# WORK INSTRUCTIONS
Beginning at the line that contains "Where would you", reproduce the entries below exactly, ending with the line that contains "the right pixel". Omit each picture.

+++

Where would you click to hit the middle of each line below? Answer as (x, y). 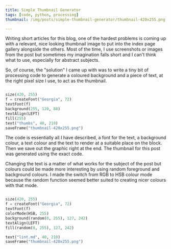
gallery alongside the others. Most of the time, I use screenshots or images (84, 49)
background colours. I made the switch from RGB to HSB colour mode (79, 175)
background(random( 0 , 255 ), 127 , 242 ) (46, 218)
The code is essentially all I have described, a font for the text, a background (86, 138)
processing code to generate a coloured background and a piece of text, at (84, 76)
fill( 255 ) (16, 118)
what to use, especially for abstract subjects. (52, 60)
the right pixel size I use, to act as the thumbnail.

+++

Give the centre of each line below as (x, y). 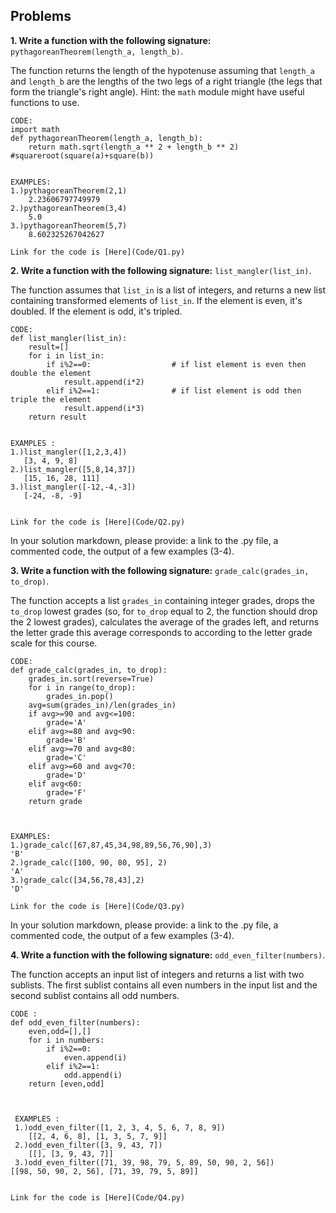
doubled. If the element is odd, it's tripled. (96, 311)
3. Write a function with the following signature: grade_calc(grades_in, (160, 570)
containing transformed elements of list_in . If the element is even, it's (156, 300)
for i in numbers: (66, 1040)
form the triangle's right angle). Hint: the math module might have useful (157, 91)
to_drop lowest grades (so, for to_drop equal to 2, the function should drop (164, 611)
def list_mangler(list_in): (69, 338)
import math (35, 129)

+++

# EXERCISE RESULT
Where would you click to hit the middle of each line below? Answer as (x, y). 
gallery alongside the others. Most of the time, I use screenshots or images (84, 49)
background colours. I made the switch from RGB to HSB colour mode (79, 175)
background(random( 0 , 255 ), 127 , 242 ) (46, 218)
The code is essentially all I have described, a font for the text, a background (86, 138)
processing code to generate a coloured background and a piece of text, at (84, 76)
fill( 255 ) (16, 118)
what to use, especially for abstract subjects. (52, 60)
the right pixel size I use, to act as the thumbnail.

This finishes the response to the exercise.